The reality is, when enough time passes, nations, companies, societies, and investors often lose touch with the past. They forget — or perhaps choose to ignore — the reason a decision was made, a safeguard was put in place, or a rule was established.
This principle is closely related to what is known as Chesterton's Fence:
“If a gate is erected across a road, instead of simply removing it because you don’t see the use for it, one should instead consider and determine why it was originally placed there. Then, if its purpose for existing no longer exists, remove it.”
That principle feels particularly relevant today.
Nearly eighteen years removed from the Global Financial Crisis, many Americans have little memory of what a severe recession feels like. A growing number of investors have never experienced a prolonged bear market. Many have never watched a portfolio fall by 50%, seen liquidity evaporate, or witnessed businesses fighting simply to survive.
As a result, investors are currently clamoring for allocations to private companies before they go public, while others chase hot IPOs.
Meanwhile, a select few companies are spending enormous amounts of money in pursuit of artificial intelligence opportunities, with capital commitments that rival some of the most ambitious government-backed programs and speculative booms in modern history.
Equity allocations sit near record highs, leaving valuations with little room for error. Animal spirits are fully revved up, and greed is certainly more in vogue than fear.

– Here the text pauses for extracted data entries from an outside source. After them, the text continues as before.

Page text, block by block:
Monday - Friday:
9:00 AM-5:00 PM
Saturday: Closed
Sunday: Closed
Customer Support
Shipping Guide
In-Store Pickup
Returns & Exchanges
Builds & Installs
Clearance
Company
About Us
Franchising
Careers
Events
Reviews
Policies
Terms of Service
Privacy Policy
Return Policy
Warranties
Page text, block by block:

That said, none of this means disaster is imminent. Nor does it mean today’s opportunities in things like AI are any less real or that the capital spend pursuing it won’t leave a productive wake in its path.
What it does mean, however, is that investors should be careful when dismissing the lessons of the past while considering what lies ahead.

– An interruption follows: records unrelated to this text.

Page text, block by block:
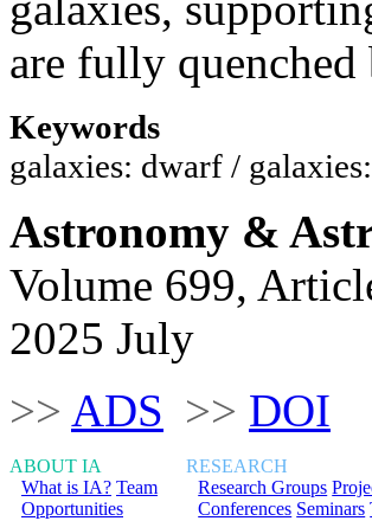
are fully
Keywords
galaxies: dwarf /
Astronomy &
Volume 699,
2025 July
>> ADS >> DOI
ABOUT IA
What is IA? Team
Opportunities
RESEARCH
Research Groups
Conferences Seminars
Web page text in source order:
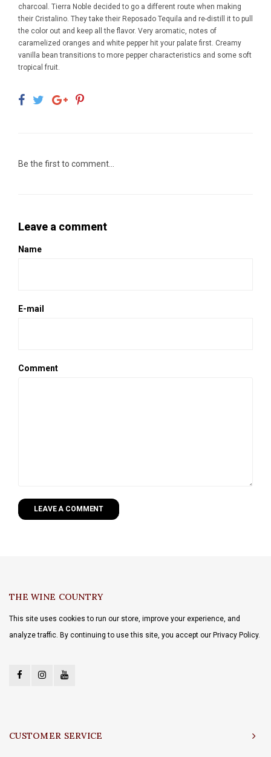
charcoal. Tierra Noble decided to go a different route when making
their Cristalino. They take their Reposado Tequila and re-distill it to pull
the color out and keep all the flavor. Very aromatic, notes of
caramelized oranges and white pepper hit your palate first. Creamy
vanilla bean transitions to more pepper characteristics and some soft
tropical fruit.
Be the first to comment...
Leave a comment
Name
E-mail
Comment
LEAVE A COMMENT
THE WINE COUNTRY
This site uses cookies to run our store, improve your experience, and
analyze traffic. By continuing to use this site, you accept our Privacy Policy.
CUSTOMER SERVICE

The next crisis will not look like the Global Financial Crisis, just as the Global Financial Crisis did not resemble the dot-com bubble or the inflationary spiral of the 1970s.
However, no matter the backdrop, a similar pattern almost always unfolds:
Fear morphs into confidence. Confidence turns into complacency. Complacency grows into excess. And excess eventually becomes the lesson the next generation has to learn all over again.

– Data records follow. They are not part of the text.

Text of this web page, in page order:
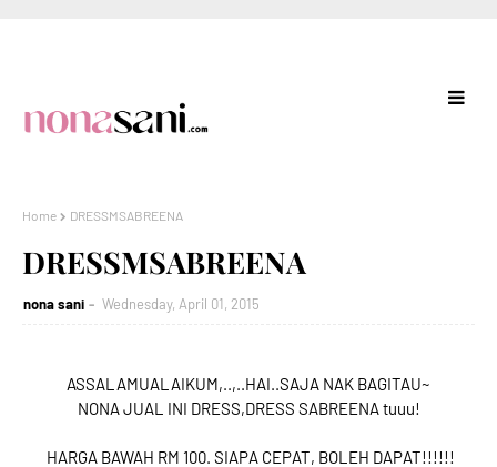
Home DRESSMSABREENA
DRESSMSABREENA
nona sani Wednesday, April 01, 2015
ASSALAMUALAIKUM,..,..HAI..SAJA NAK BAGITAU~
NONA JUAL INI DRESS,DRESS SABREENA tuuu!
HARGA BAWAH RM 100. SIAPA CEPAT, BOLEH DAPAT!!!!!!

That was Reagan’s message at Point du Hoc.
The Rangers climbed those cliffs so future generations would remember what was at stake. Reagan returned forty years later because he feared Americans were beginning to forget.
Given all this, investors should ask themselves the same question:
What are we forgetting?
Possibly that liquidity doesn't matter until it does. Valuations do contract, often violently. Leverage can juice returns on the way up, but cause a lot of pain on the way down. And cycles eventually end. They always do.






Was thinking about this the other day at an allocator panel. One of the allocators said they only invest in managers very early in their lifecycle. Fair enough, the data shows that managers tend to outperform early as they put in the extra hours and have boundless energy. Another allocator told me that they wouldn't invest with a manager with a 10-yr track record for that same reason.
That said, none of these younger managers have been through a 2000-2002, a 2008, or even a 2022. Wondering if in an environment like this it makes sense to lean into experience over ambition.
I recall one wise old manager who declared the main reason emerging managers outperform is they are fearless because they haven't been burned yet. In up markets, fearlessness is rewarded.